The strongest influence of social norms on behavior is observed when both expectations coincide. When empirical and normative expectations are non-congruent, on the other hand, people tend to follow the empirical expectation, particularly when the observed behavior is in line with self-regarding preferences [41, 43]. Some studies suggest that observing others’ behavior may also update one’s normative expectations [44, 51]. However, this link is less established.

Participants in the aforementioned studies were adults, often university students. Little is known about the validity of the studies’ findings for other socio-demographic groups. In our study, we analyze whether and how 628 adolescents between 11 and 17 years of age change their empirical expectations, normative expectations, and, lastly, climate-friendly behavior in response to information they received about the behavior of relevant others. As a reference group, we chose peers with a high degree of socio-economic similarity (i.e., same age, same school type, and from the same city). Depending on the randomized treatment manipulation, participants received information that those relevant others donated either low or high amounts of their compensation for participation in the study to a CO2 offsetting scheme.

In the next sections, we describe our experimental design, hypotheses, and sample characteristics, followed by the experimental results section, before concluding with a discussion and avenues for future research.

Experiment and hypotheses

The study was conducted in January 2020 at two high schools in Osnabrück, Germany with students from Grades 8, 9, and 10, who are typically between 13 and 16 years of age. Our approach of bringing the lab into schools has been successfully employed to probe the validity of findings from adult samples with regard to, for example, the rationality, risk, time, and social preferences of children and adolescents [5254] and to learn about their development (for an overview, see [55]).

Approval for the study was obtained from the school principals and the state school authority. During school hours, students were invited to participate in a survey study on their attitudes toward climate protection. Participation in the survey was of course voluntary and the participation rate was 87%. As we have no information about the socio-economic characteristics of the non-participants, we cannot formally test whether a self-selection bias is present in our sample. Yet, given the relatively high participation rate, we consider potential self-selection effects to be limited. Students who did not want or who were not allowed by their parents to participate were supervised by their teachers in the meantime.

Students who participated received monetary compensation, which provided all students the same opportunity to donate. We obtained written informed consent for participation and anonymized data use from all participants. For students from Grades 8 and 9, we also obtained the written consent of one parent. A total of 628 adolescents participated, ranging in age from 11 to 17 (Mean: 14.5 years, SD: 1.04, Median: 15), and 55% were female.

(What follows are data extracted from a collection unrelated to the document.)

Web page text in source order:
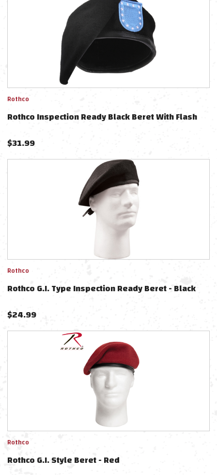
Rothco
Rothco Inspection Ready Black Beret With Flash
$31.99
Rothco
Rothco G.I. Type Inspection Ready Beret - Black
$24.99
Rothco
Rothco G.I. Style Beret - Red
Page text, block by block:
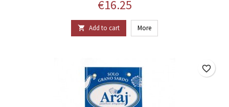
Price
€16.25
 Add to cart More
favorite_border
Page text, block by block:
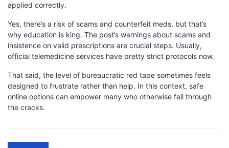
applied correctly.
Yes, there’s a risk of scams and counterfeit meds, but that’s
why education is king. The post’s warnings about scams and
insistence on valid prescriptions are crucial steps. Usually,
official telemedicine services have pretty strict protocols now.
That said, the level of bureaucratic red tape sometimes feels
designed to frustrate rather than help. In this context, safe
online options can empower many who otherwise fall through
the cracks.
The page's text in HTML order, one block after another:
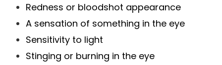
Redness or bloodshot appearance
A sensation of something in the eye
Sensitivity to light
Stinging or burning in the eye
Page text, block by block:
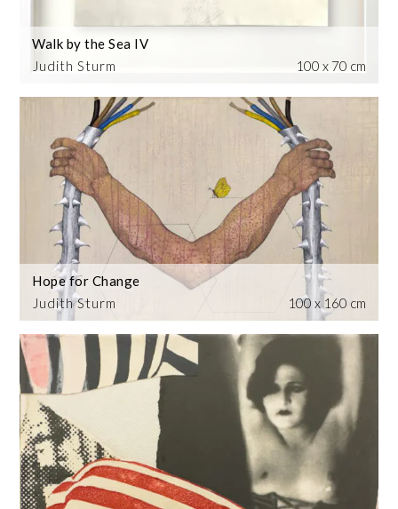
Judith Sturm
Walk by the Sea IV
100 x 70 cm
Judith Sturm
Hope for Change
100 x 160 cm
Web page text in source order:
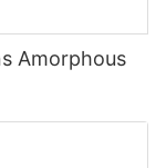
Amorphous
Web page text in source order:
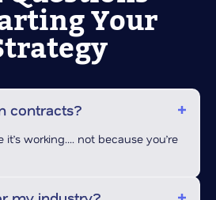
Your
contracts?
it’s working…. not because you’re
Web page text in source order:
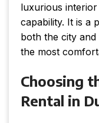
luxurious
capability. It is a
both the city
the most
Choosing
Rental in
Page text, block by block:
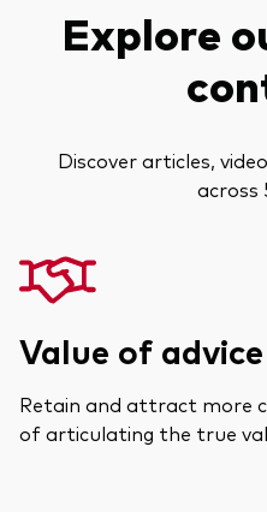
Explore
Discover articles,
across
Value of advice
Retain and attract more
of articulating the true
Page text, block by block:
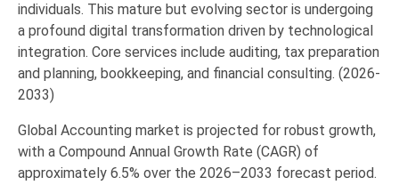
individuals. This mature but evolving sector is undergoing
a profound digital transformation driven by technological
integration. Core services include auditing, tax preparation
and planning, bookkeeping, and financial consulting. (2026-
2033)
Global Accounting market is projected for robust growth,
with a Compound Annual Growth Rate (CAGR) of
approximately 6.5% over the 2026–2033 forecast period.
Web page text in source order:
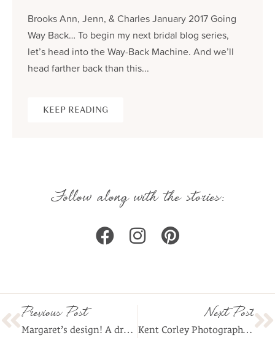
Brooks Ann, Jenn, & Charles January 2017 Going
Way Back… To begin my next bridal blog series,
let’s head into the Way-Back Machine. And we’ll
head farther back than this...
KEEP READING
Follow along with the stories:
Previous Post
Margaret’s design! A dress is born!
Next Post
Kent Corley Photography of Margaret’s Ensemble!
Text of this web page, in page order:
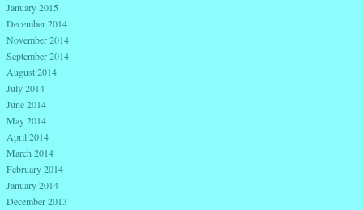
January 2015
December 2014
November 2014
September 2014
August 2014
July 2014
June 2014
May 2014
April 2014
March 2014
February 2014
January 2014
December 2013
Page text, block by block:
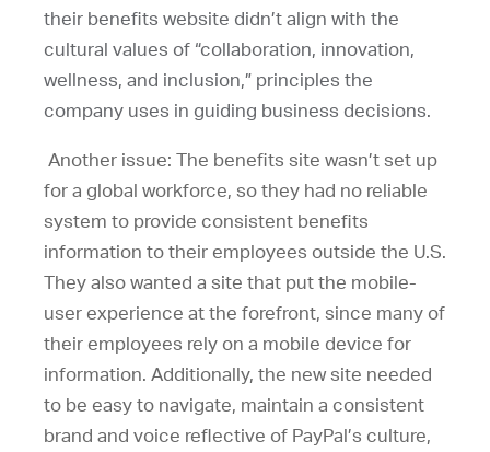
their benefits website didn’t align with the
cultural values of “collaboration, innovation,
wellness, and inclusion,” principles the
company uses in guiding business decisions.
Another issue: The benefits site wasn’t set up
for a global workforce, so they had no reliable
system to provide consistent benefits
information to their employees outside the U.S.
They also wanted a site that put the mobile-
user experience at the forefront, since many of
their employees rely on a mobile device for
information. Additionally, the new site needed
to be easy to navigate, maintain a consistent
brand and voice reflective of PayPal’s culture,
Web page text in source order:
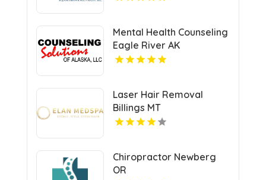
Mental Health Counseling
Eagle River AK
Laser Hair Removal
Billings MT
Chiropractor Newberg
OR
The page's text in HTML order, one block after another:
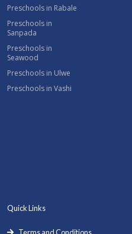
Preschools in Rabale
Preschools in
Sanpada
Preschools in
Seawood
Preschools in Ulwe
Preschools in Vashi
Quick Links
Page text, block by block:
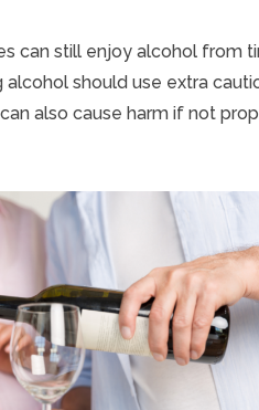
can still enjoy alcohol from
should use extra
also cause harm if not
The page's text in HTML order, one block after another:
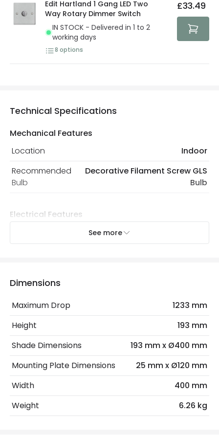
Edit Hartland 1 Gang LED Two
Way Rotary Dimmer Switch
IN STOCK - Delivered in 1 to 2
working days
8 options
£33.49
Technical Specifications
Mechanical Features
Location
Indoor
Recommended
Bulb
Decorative Filament Screw GLS
Bulb
Electrical Features
Electrical Insulation Class
Product Data
Product Format
Single Pendant
Product Information
Brand
Elstead
Guarantee
2 years
See more
Dimensions
Maximum Drop
1233 mm
Height
193 mm
Shade Dimensions
193 mm x Ø400 mm
Mounting Plate Dimensions
25 mm x Ø120 mm
Width
400 mm
Weight
6.26 kg
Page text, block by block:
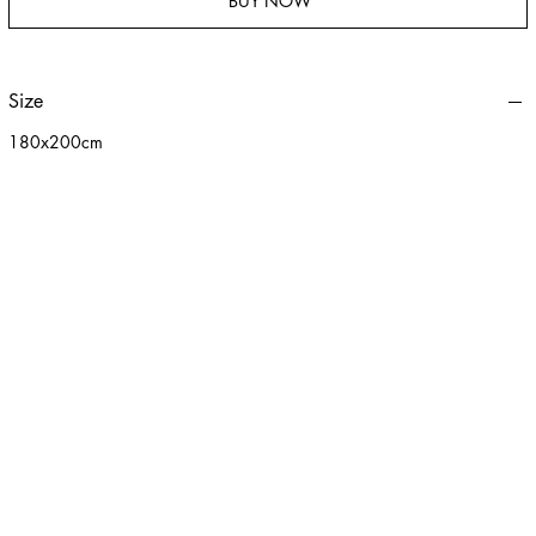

In each school, the survey was conducted on one day during consecutive school lessons. All classes of the same grade, usually five classes with between 20 and 30 students each, met in the assembly hall during the designated lesson. After the students were welcomed, they received instructions on the process via a standardized presentation and learned that they would be compensated for their participation with 8 €. This corresponds to the average amount adolescents of this age group receive as weekly pocket money [56].

Students found the pen and paper surveys as prepared packages on spaced out chairs. The survey consisted of three parts, and students were asked to answer it in the pre-determined order. In the first part, students were informed that they could donate between 0 and 8 € of their compensation for participation for CO2 offsetting. The instructions described the NGO (myclimate) and what activities their donation would finance. The description also showed how students could monitor the transfer of the donation to the organization (we provided the donation receipts on a web page, listing all individual donation amounts with the corresponding participation code). The monitoring information was also used to implement our treatment, as described in the next section. Once students had made their donation decision, they were asked to pack this part in an envelope so that they could not return to it.

In the second part of the survey, students learned that they could earn one additional euro if they correctly guessed the average donation in their grade and school (belief elicitation 1). In the third part, students were asked to estimate how socially appropriate their schoolmates of the same grade rated each of the possible donation amounts on a four-point scale ranging from very socially inappropriate to very socially appropriate (belief elicitation 2). Since the concept of social appropriateness was for the younger age groups not trivial to grasp, we provided the following additional explanation: “By socially appropriate behavior, we mean behavior that is considered morally acceptable by the majority of people. If the majority is upset about a particular behavior of a person, then that behavior is considered socially inappropriate”. We tested the understanding of this concept during our pre-test.

Following the incentivized norm elicitation of Krupka and Weber [57], students could earn again one additional euro if they correctly guessed the most common answer given by their fellow students of the same grade. At the end of the study, we determined with a public lottery which donation amount from belief elicitation 2 was used to determine the payouts.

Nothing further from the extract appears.